Introduction || Tensors || Autograd || Building Models || TensorBoard Support || Training Models || Model Understanding

Training with PyTorch#

Created On: Nov 30, 2021 | Last Updated: May 31, 2023 | Last Verified: Nov 05, 2024

Follow along with the video below or on youtube.

Introduction#

In past videos, we’ve discussed and demonstrated:

Building models with the neural network layers and functions of the torch.nn module
The mechanics of automated gradient computation, which is central to gradient-based model training
Using TensorBoard to visualize training progress and other activities

In this video, we’ll be adding some new tools to your inventory:

We’ll get familiar with the dataset and dataloader abstractions, and how they ease the process of feeding data to your model during a training loop
We’ll discuss specific loss functions and when to use them
We’ll look at PyTorch optimizers, which implement algorithms to adjust model weights based on the outcome of a loss function

Finally, we’ll pull all of these together and see a full PyTorch training loop in action.

Dataset and DataLoader#

The Dataset and DataLoader classes encapsulate the process of pulling your data from storage and exposing it to your training loop in batches.

The Dataset is responsible for accessing and processing single instances of data.

The DataLoader pulls instances of data from the Dataset (either automatically or with a sampler that you define), collects them in batches, and returns them for consumption by your training loop.

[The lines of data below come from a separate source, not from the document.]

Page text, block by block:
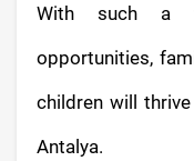
With such a
opportunities,
children will
Antalya.
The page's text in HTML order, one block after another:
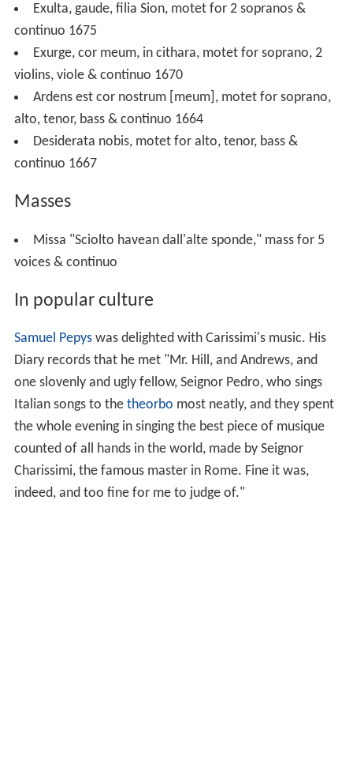
Exulta, gaude, filia Sion, motet for 2 sopranos &
continuo 1675
Exurge, cor meum, in cithara, motet for soprano, 2
violins, viole & continuo 1670
Ardens est cor nostrum [meum], motet for soprano,
alto, tenor, bass & continuo 1664
Desiderata nobis, motet for alto, tenor, bass &
continuo 1667
Masses
Missa "Sciolto havean dall'alte sponde," mass for 5
voices & continuo
In popular culture
Samuel Pepyswas delighted with Carissimi's music. His
Diary records that he met "Mr. Hill, and Andrews, and
one slovenly and ugly fellow, Seignor Pedro, who sings
Italian songs to the theorbo most neatly, and they spent
the whole evening in singing the best piece of musique
counted of all hands in the world, made by Seignor
Charissimi, the famous master in Rome. Fine it was,
indeed, and too fine for me to judge of."

The DataLoader works with all kinds of datasets, regardless of the type of data they contain.

For this tutorial, we’ll be using the Fashion-MNIST dataset provided by TorchVision. We use torchvision.transforms.Normalize() to zero-center and normalize the distribution of the image tile content, and download both training and validation data splits.

import torch
import torchvision
import torchvision.transforms as transforms

# PyTorch TensorBoard support
from torch.utils.tensorboard import SummaryWriter
from datetime import datetime


transform = transforms.Compose(
    [transforms.ToTensor(),
    transforms.Normalize((0.5,), (0.5,))])

# Create datasets for training & validation, download if necessary
training_set = torchvision.datasets.FashionMNIST('./data', train=True, transform=transform, download=True)
validation_set = torchvision.datasets.FashionMNIST('./data', train=False, transform=transform, download=True)

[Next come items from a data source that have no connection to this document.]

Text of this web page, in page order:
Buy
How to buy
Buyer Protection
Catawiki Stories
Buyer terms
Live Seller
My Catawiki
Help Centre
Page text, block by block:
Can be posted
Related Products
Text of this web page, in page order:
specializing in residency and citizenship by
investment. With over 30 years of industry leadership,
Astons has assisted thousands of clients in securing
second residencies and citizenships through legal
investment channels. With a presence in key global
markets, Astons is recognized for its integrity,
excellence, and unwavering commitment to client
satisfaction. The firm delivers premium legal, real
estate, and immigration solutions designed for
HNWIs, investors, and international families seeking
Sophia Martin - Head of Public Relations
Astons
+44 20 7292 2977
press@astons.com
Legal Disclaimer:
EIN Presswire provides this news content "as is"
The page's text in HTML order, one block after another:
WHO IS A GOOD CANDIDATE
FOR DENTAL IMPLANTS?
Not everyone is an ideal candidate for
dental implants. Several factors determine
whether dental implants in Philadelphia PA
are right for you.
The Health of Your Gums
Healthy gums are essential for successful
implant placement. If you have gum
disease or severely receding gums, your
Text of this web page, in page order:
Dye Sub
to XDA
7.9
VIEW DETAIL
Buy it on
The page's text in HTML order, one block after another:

# Create data loaders for our datasets; shuffle for training, not for validation
training_loader = torch.utils.data.DataLoader(training_set, batch_size=4, shuffle=True)
validation_loader = torch.utils.data.DataLoader(validation_set, batch_size=4, shuffle=False)

# Class labels
classes = ('T-shirt/top', 'Trouser', 'Pullover', 'Dress', 'Coat',
        'Sandal', 'Shirt', 'Sneaker', 'Bag', 'Ankle Boot')

# Report split sizes
print('Training set has {} instances'.format(len(training_set)))
print('Validation set has {} instances'.format(len(validation_set)))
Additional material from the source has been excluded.